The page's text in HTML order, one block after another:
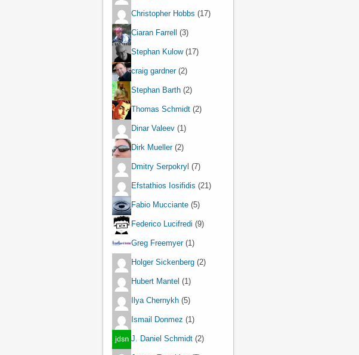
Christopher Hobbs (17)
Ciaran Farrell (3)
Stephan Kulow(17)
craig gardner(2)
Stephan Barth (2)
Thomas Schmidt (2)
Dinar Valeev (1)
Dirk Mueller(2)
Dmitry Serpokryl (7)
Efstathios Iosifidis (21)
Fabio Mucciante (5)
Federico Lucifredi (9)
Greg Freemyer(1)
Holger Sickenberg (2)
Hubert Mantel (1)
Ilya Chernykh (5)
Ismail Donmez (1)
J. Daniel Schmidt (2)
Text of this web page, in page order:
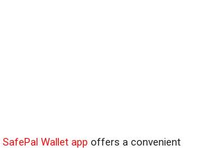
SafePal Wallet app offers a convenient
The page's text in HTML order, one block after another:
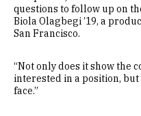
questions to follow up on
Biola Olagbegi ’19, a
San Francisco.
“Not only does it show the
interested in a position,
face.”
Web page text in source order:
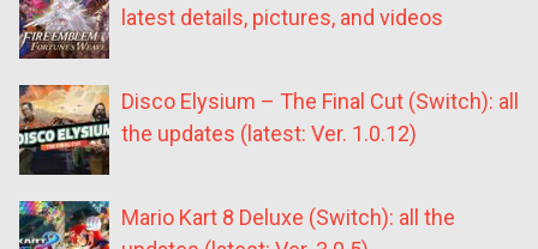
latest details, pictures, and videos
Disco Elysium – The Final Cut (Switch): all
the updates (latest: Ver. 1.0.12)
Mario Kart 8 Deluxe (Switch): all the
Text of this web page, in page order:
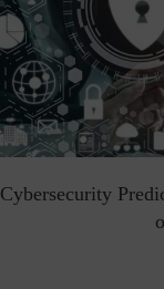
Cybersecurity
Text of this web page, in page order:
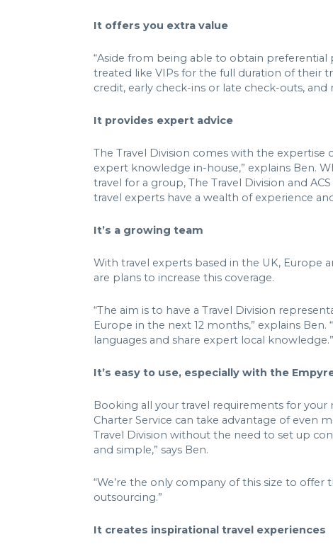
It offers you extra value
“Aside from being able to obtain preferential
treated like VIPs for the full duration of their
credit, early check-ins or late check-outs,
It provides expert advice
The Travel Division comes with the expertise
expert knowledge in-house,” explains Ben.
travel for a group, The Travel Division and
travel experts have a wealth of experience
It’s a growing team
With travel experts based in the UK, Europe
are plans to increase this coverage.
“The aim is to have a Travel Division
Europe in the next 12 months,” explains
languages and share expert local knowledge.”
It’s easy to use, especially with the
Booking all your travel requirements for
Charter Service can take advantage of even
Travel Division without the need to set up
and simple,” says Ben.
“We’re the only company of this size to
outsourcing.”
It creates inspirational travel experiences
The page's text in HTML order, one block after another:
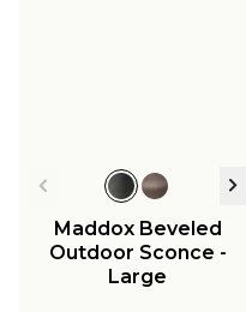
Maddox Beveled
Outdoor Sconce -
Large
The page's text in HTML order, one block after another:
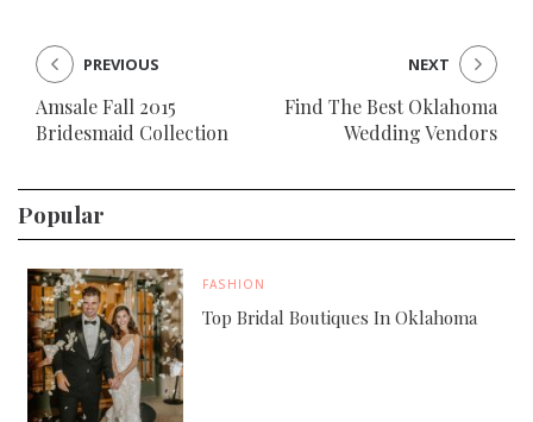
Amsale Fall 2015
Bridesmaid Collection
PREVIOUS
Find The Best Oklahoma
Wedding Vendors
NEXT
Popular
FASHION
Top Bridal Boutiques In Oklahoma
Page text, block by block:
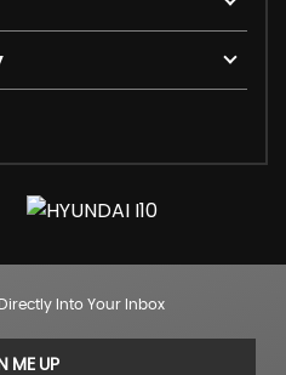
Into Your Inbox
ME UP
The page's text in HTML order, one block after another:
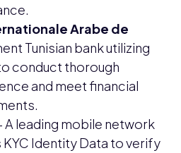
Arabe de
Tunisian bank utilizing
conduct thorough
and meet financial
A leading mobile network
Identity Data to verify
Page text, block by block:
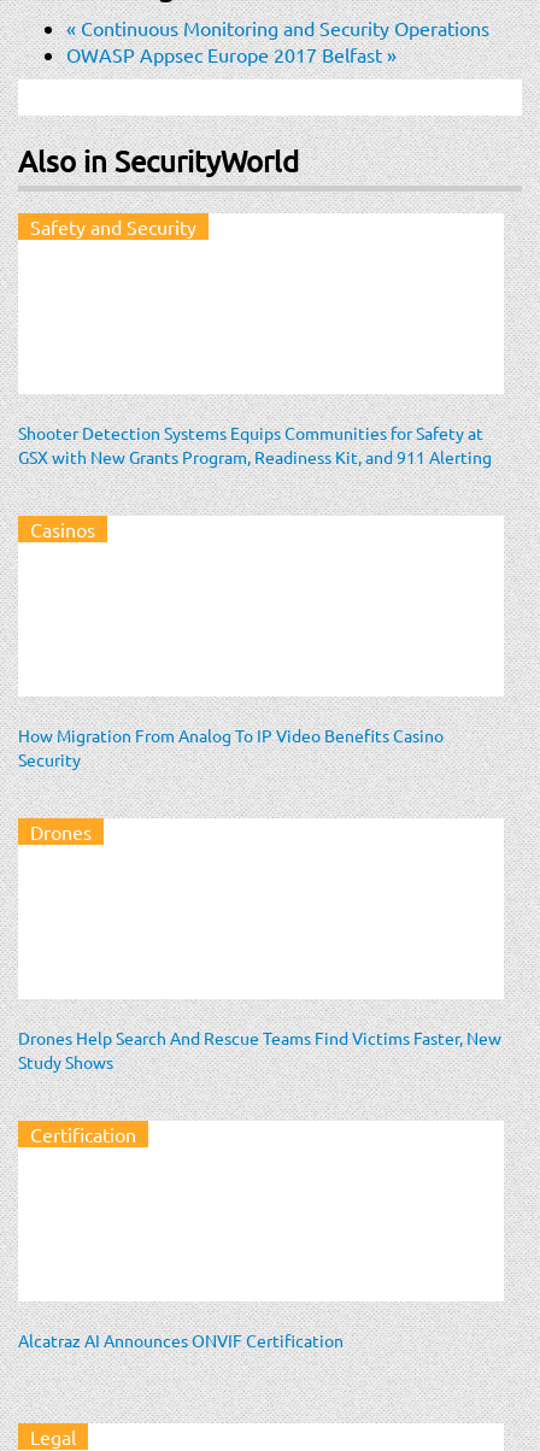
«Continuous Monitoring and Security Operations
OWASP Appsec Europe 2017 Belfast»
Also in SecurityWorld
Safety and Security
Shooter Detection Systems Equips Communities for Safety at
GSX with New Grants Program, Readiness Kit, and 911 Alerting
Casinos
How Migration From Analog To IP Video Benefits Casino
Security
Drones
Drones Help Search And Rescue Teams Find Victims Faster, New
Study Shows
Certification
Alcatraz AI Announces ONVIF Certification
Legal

+++

▶ BRIEF
The answer should contain all the material above, copied exactly, and no images.

▶ WRITTEN REPLY
The page's text in HTML order, one block after another:
Christopher Hobbs (17)
Ciaran Farrell (3)
Stephan Kulow(17)
craig gardner(2)
Stephan Barth (2)
Thomas Schmidt (2)
Dinar Valeev (1)
Dirk Mueller(2)
Dmitry Serpokryl (7)
Efstathios Iosifidis (21)
Fabio Mucciante (5)
Federico Lucifredi (9)
Greg Freemyer(1)
Holger Sickenberg (2)
Hubert Mantel (1)
Ilya Chernykh (5)
Ismail Donmez (1)
J. Daniel Schmidt (2)
Text of this web page, in page order:
SafePal Wallet app offers a convenient
The page's text in HTML order, one block after another:
questions to follow up on
Biola Olagbegi ’19, a
San Francisco.
“Not only does it show the
interested in a position,
face.”
Web page text in source order:
latest details, pictures, and videos
Disco Elysium – The Final Cut (Switch): all
the updates (latest: Ver. 1.0.12)
Mario Kart 8 Deluxe (Switch): all the
Text of this web page, in page order:
Cybersecurity
Text of this web page, in page order:
It offers you extra value
“Aside from being able to obtain preferential
treated like VIPs for the full duration of their
credit, early check-ins or late check-outs,
It provides expert advice
The Travel Division comes with the expertise
expert knowledge in-house,” explains Ben.
travel for a group, The Travel Division and
travel experts have a wealth of experience
It’s a growing team
With travel experts based in the UK, Europe
are plans to increase this coverage.
“The aim is to have a Travel Division
Europe in the next 12 months,” explains
languages and share expert local knowledge.”
It’s easy to use, especially with the
Booking all your travel requirements for
Charter Service can take advantage of even
Travel Division without the need to set up
and simple,” says Ben.
“We’re the only company of this size to
outsourcing.”
It creates inspirational travel experiences
The page's text in HTML order, one block after another:
Maddox Beveled
Outdoor Sconce -
Large
The page's text in HTML order, one block after another:
Amsale Fall 2015
Bridesmaid Collection
PREVIOUS
Find The Best Oklahoma
Wedding Vendors
NEXT
Popular
FASHION
Top Bridal Boutiques In Oklahoma
Page text, block by block:
Into Your Inbox
ME UP
The page's text in HTML order, one block after another:
Arabe de
Tunisian bank utilizing
conduct thorough
and meet financial
A leading mobile network
Identity Data to verify
Page text, block by block:
«Continuous Monitoring and Security Operations
OWASP Appsec Europe 2017 Belfast»
Also in SecurityWorld
Safety and Security
Shooter Detection Systems Equips Communities for Safety at
GSX with New Grants Program, Readiness Kit, and 911 Alerting
Casinos
How Migration From Analog To IP Video Benefits Casino
Security
Drones
Drones Help Search And Rescue Teams Find Victims Faster, New
Study Shows
Certification
Alcatraz AI Announces ONVIF Certification
Legal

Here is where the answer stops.